Report Touts Sensorimotor Benefits of Music Training, Calls for More Studies
Learning to play a musical instrument could improve cerebral palsy (CP) patients’ hand movement and strengthen their sensorimotor skills, researchers said in the journal Neural Plasticity.
Conventional CP rehabilitation does not engages the entire brain like playing an instrument, but few studies have explored the idea, researchers from Technical University of Munich wrote in the report, “The Case for Musical Instrument Training in Cerebral Palsy for Neurorehabilitation.“
In their review, the researchers argued that, because CP is caused by a non-progressive brain injury, rehabilitation programs that harness the plastic potential of the brain are likely to offer long-term benefits. They called for more experimental studies to explore musical training.
Studies have shown CP patients often have structural brain changes in regions that deal with sensations and movement.

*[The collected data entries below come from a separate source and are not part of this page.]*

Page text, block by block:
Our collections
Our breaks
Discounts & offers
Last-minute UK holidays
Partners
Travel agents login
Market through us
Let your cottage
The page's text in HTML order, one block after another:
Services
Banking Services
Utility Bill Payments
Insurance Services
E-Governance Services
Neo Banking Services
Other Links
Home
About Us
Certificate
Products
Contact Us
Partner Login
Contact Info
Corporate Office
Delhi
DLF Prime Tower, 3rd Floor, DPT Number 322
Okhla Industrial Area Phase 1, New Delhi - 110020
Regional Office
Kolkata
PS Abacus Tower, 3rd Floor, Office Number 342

Brain scans show children with CP do not react well to touch, and their brains are less active during tests in which they must discriminate between objects based on sensation.

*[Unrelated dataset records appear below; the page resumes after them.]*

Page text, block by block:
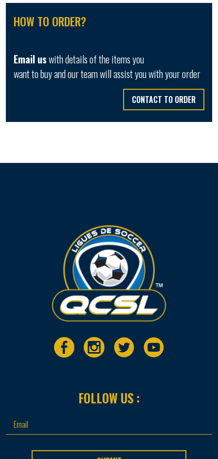
HOW TO ORDER?
Email uswith details of the items you
want to buy and our team will assist you with your order
CONTACT TO ORDER
FOLLOW US :
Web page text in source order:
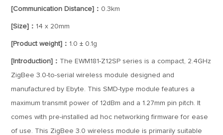
[Communication Distance]： 0.3km
[Size]： 14 x 20mm
[Product weight]： 1.0 ± 0.1g
[Introduction]： The EWM181-Z12SP series is a compact, 2.4GHz
ZigBee 3.0-to-serial wireless module designed and
manufactured by Ebyte. This SMD-type module features a
maximum transmit power of 12dBm and a 1.27mm pin pitch. It
comes with pre-installed ad hoc networking firmware for ease
of use. This ZigBee 3.0 wireless module is primarily suitable
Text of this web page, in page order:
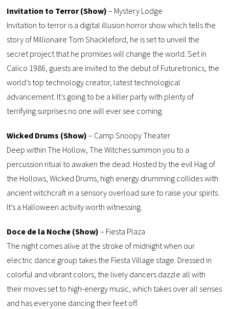
Invitation to Terror (Show) – Mystery Lodge
Invitation to terror is a digital illusion horror show which tells the
story of Millionaire Tom Shackleford, he is set to unveil the
secret project that he promises will change the world. Set in
Calico 1986, guests are invited to the debut of Futuretronics, the
world’s top technology creator, latest technological
advancement. It’s going to be a killer party with plenty of
terrifying surprises no one will ever see coming.
Wicked Drums (Show) – Camp Snoopy Theater
Deep within The Hollow, The Witches summon you to a
percussion ritual to awaken the dead. Hosted by the evil Hag of
the Hollows, Wicked Drums, high energy drumming collides with
ancient witchcraft in a sensory overload sure to raise your spirits.
It’s a Halloween activity worth witnessing.
Doce de la Noche (Show) – Fiesta Plaza
The night comes alive at the stroke of midnight when our
electric dance group takes the Fiesta Village stage. Dressed in
colorful and vibrant colors, the lively dancers dazzle all with
their moves set to high-energy music, which takes over all senses
and has everyone dancing their feet off.

The researchers said musical training has many attributes that make it ideal for movement and sensorimotor rehabilitation. In addition to the need for hand and finger coordination, playing an instrument requires that movements be synchronized with auditory, visual, and sensory information.
That, in turn, involves neural signaling to and from muscles, as well as between different parts of the brain and spinal cord.
Music has been used before in CP rehabilitation programs — to help patients develop a more symmetrical or balanced gait, or to promote relaxation and motivation — but not often for working on hand movements.
In one of the few studies to assessed that, five adults with CP who trained twice a week for six to 12 weeks were able to improve their playing speed on MIDI keyboards to levels close to controls.
Another study let 18 children and adolescents, ages 6 to 16, receive individual piano training for 18 months. The study showed that the variability of their keystroke timing was reduced. Furthermore, connections between the patients’ cerebellum and primary motor cortex — the main region of the brain that deals with movement — improved, compared to those who received conventional therapy.
The researchers behind the review said musical therapy’s benefits likely extend beyond the nerve pathways that deal directly with movement. Because playing an instrument engages the entire central nervous system, they argued that such training would likely impact sensorimotor interactions, leading to coordinated motor responses.
Patients vary greatly in the symptoms they display and the underlying brain damage, so personalized training is likely to have the greatest benefit, the researchers said.
“Individualized training that takes into account the specific impairments and development stage of each patient, as well as the individual training period required for plastic changes to occur, may in this case be advised in order to maximize benefit,” they wrote.